Temat: Intuicja
Bardzo dobrze:) Chodzi tylko o ustalenie do czego dążysz, zaś stan docelowy, jest zawsze czymś, a nie brakiem czegoś :)
To jedno. Drugie to motywacja pt. co jest ważne? To znowuż coś a nie brak czegoś.
określanie do celowości jako brak "BRAK" - to co najwyżej określenie płynące ze sprzeciwu względem tego co jest, krytykowania tego. Czasem może stworzyć motywację do szybkich działań, ale dużo częściej i zgromadzone w dużej ilości tworzy dołki.
Fajnie że zaczeło łatwiej ci się koncentrować, to jeden z przyjemnych ubocznych skutków :)
Wróćmy do ćwiczenia:
Dwa pytania powtarzane kolejno po sobie:
1.Czego chcę? (a jeśli coś ci przychodzi do głowy pt: nie chcę x -pytasz od razu co chcę zamiast tego?)
2.Co jest dla mnie w tym ważnego?
Te dwa pytania zadajesz sobie jak najczęściej w ciągu dnia , czasem odnotowując odpowiedzi a czasem puszczając pytania do wnętrza, a nie zwracając uwagi na odpowiedź - tak by coś środku się ułożyło. Robisz to jako rodzaj medytacji czy skupienia uwagi stymulującego myślenie. Jak będziesz ćwiczyć to mogę Ci pomóc zmodyfikować to ćwiczenie w zależności od tego co się z tobą będzie działo i opisać zaawansowaną opcję.

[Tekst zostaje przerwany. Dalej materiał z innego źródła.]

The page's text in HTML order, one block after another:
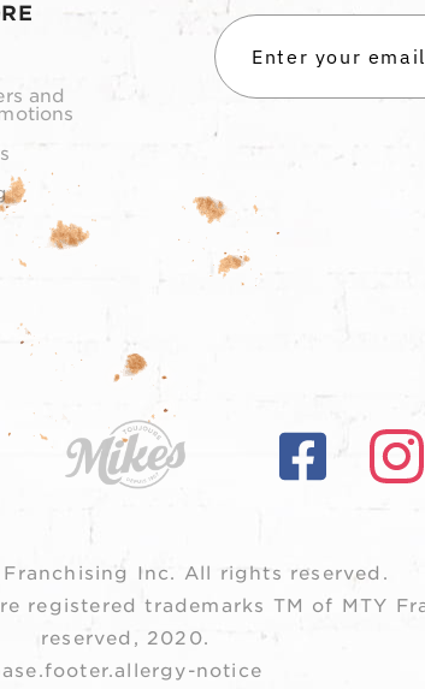
and
Inc. All rights reserved.
registered trademarks TM of MTY
reserved, 2020.
notice
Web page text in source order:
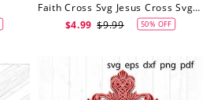
Faith Cross Svg Jesus Cross Svg Christian Svg Jesus Svg Faith Svg Religious Svg Prayer Svg Church Svg Christian Tshirt Svg Cross Svg
$4.99 $9.99 50% OFF
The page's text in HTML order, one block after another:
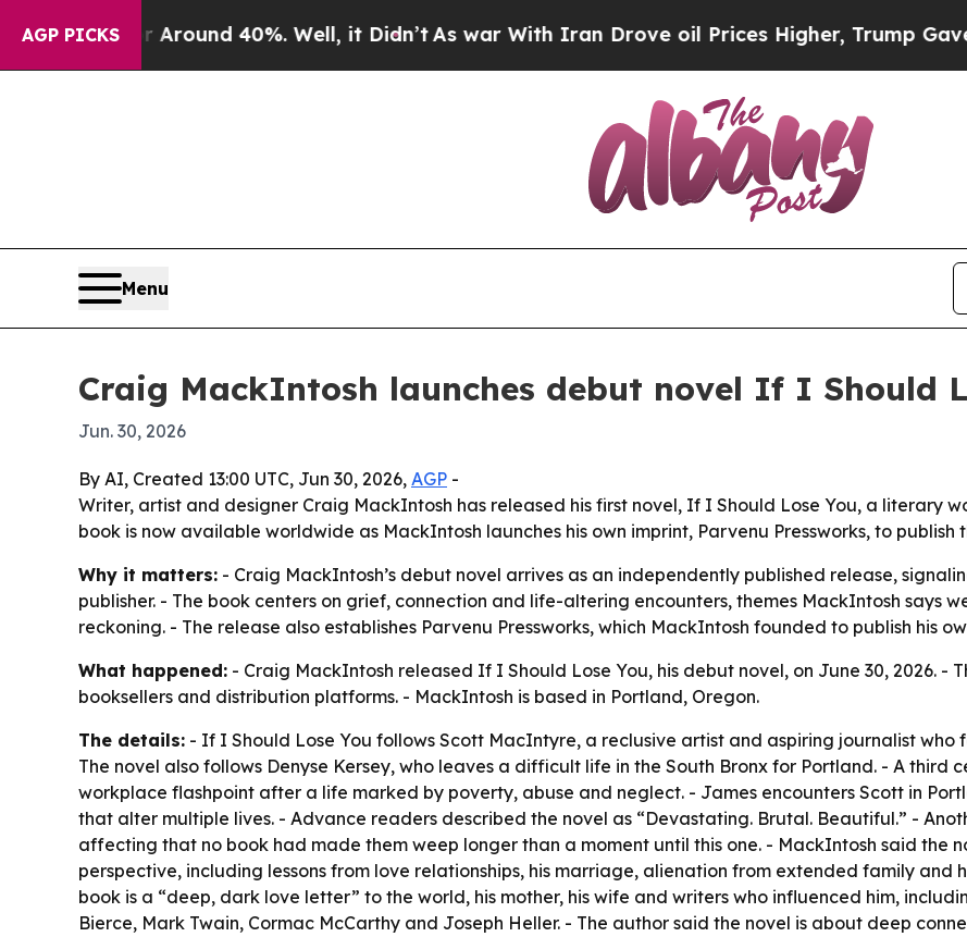
AGP PICKS
Floor Around 40%. Well, it Didn’tAs war With Iran Drove oil Prices Higher, Trump Gave
Menu
Craig MackIntosh launches debut novel If I Should
Jun. 30, 2026
By AI, Created 13:00 UTC, Jun 30, 2026, AGP -
Writer, artist and designer Craig MackIntosh has released his first novel, If I Should Lose You, a literary
book is now available worldwide as MackIntosh launches his own imprint, Parvenu Pressworks, to
Why it matters: - Craig MackIntosh’s debut novel arrives as an independently published release,
publisher. - The book centers on grief, connection and life-altering encounters, themes MackIntosh says
reckoning. - The release also establishes Parvenu Pressworks, which MackIntosh founded to publish his
What happened: - Craig MackIntosh released If I Should Lose You, his debut novel, on June 30, 2026. -
booksellers and distribution platforms. - MackIntosh is based in Portland, Oregon.
The details: - If I Should Lose You follows Scott MacIntyre, a reclusive artist and aspiring journalist who
The novel also follows Denyse Kersey, who leaves a difficult life in the South Bronx for Portland. - A third
workplace flashpoint after a life marked by poverty, abuse and neglect. - James encounters Scott in
that alter multiple lives. - Advance readers described the novel as “Devastating. Brutal. Beautiful.” -
affecting that no book had made them weep longer than a moment until this one. - MackIntosh said the
perspective, including lessons from love relationships, his marriage, alienation from extended family and
book is a “deep, dark love letter” to the world, his mother, his wife and writers who influenced him,
Bierce, Mark Twain, Cormac McCarthy and Joseph Heller. - The author said the novel is about deep
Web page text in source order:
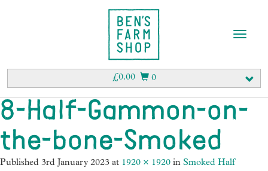
0
£0.00
T
l
e
n
8-Half-Gammon-on-
the-bone-Smoked
Published 3rd January 2023 at 1920 × 1920 in Smoked Half
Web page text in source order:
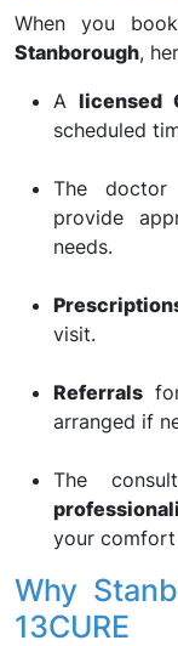
When you
Stanborough,
Alicensed
scheduled
The
provide
needs.
visit.
Referrals
arranged if
The
your
Why
13CURE
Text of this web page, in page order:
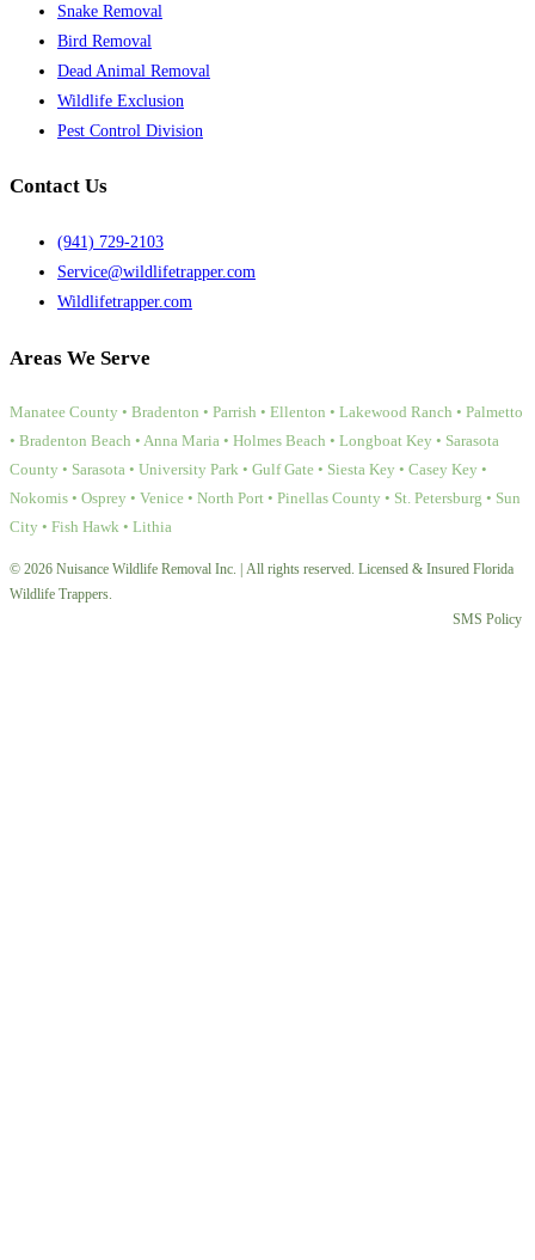
Snake Removal
Bird Removal
Dead Animal Removal
Wildlife Exclusion
Pest Control Division
Contact Us
(941) 729-2103
Service@wildlifetrapper.com
Wildlifetrapper.com
Areas We Serve
Manatee County • Bradenton • Parrish • Ellenton • Lakewood Ranch • Palmetto
• Bradenton Beach • Anna Maria • Holmes Beach • Longboat Key • Sarasota
County • Sarasota • University Park • Gulf Gate • Siesta Key • Casey Key •
Nokomis • Osprey • Venice • North Port • Pinellas County • St. Petersburg • Sun
City • Fish Hawk • Lithia
© 2026 Nuisance Wildlife Removal Inc. | All rights reserved. Licensed & Insured Florida
Wildlife Trappers.
SMS Policy
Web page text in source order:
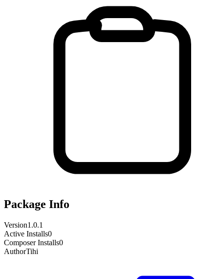
Package Info
Version1.0.1
Active Installs0
Composer Installs0
AuthorTihi
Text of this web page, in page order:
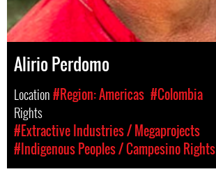
Alirio Perdomo
Location#Region: Americas #Colombia
Rights
#Extractive Industries / Megaprojects
#Indigenous Peoples / Campesino Rights
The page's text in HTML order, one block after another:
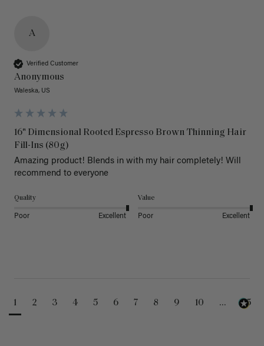
A
Verified Customer
Anonymous
Waleska, US
16" Dimensional Rooted Espresso Brown Thinning Hair
Fill-Ins (80g)
Amazing product! Blends in with my hair completely! Will
recommend to everyone
Quality
Poor Excellent
Value
Poor Excellent
1 2 3 4 5 6 7 8 9 10 ... 25
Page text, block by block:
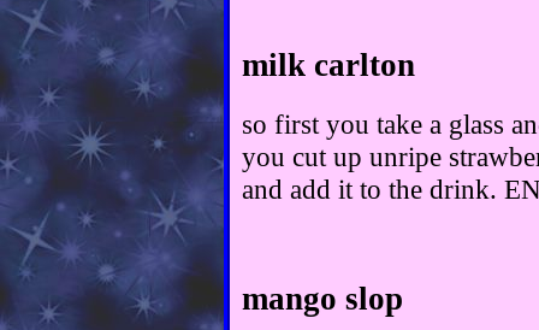
milk carlton
so first you take a glass
you cut up unripe
and add it to the drink.
mango slop
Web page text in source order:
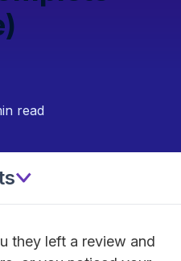
read
they left a review and
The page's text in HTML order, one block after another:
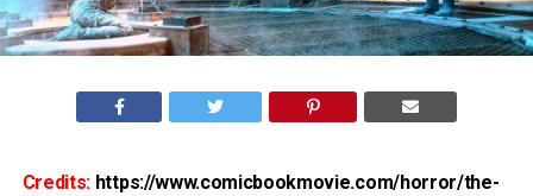
Credits: https://www.comicbookmovie.com/horror/the-
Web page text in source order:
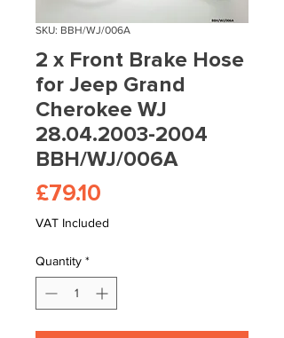
SKU: BBH/WJ/006A
2 x Front Brake Hose
for Jeep Grand
Cherokee WJ
28.04.2003-2004
BBH/WJ/006A
£79.10
VAT Included
Quantity *

Dodajmy jeszcze jeden element.. od czasu do czasu(jak masz minutę-trzy na pracę z odpowiedziami) możesz iść dalej w głąb i dalej, kilka razy zapytać się:
Co jest dla mnie w tym ważnego? Co przez to osiągnę?
Aż dotrzesz do pętelek zwrotów oznaczających wartości.
I o ten element powiększ ćwiczenie :) czyli z jednej strony samo zadawanie pytań... a od czasu do czasu docieranie w głąb do czegoś co można określić istotną wartością, ok?
Tu szybka odpowiedź - zauważ że na myśli które wpędzają w dołek możesz zareagować pytaniem "czego chcę zamiast tego?" .. ale to pierwsza samopomoc, tym elementem na razie się nie zajmujemy..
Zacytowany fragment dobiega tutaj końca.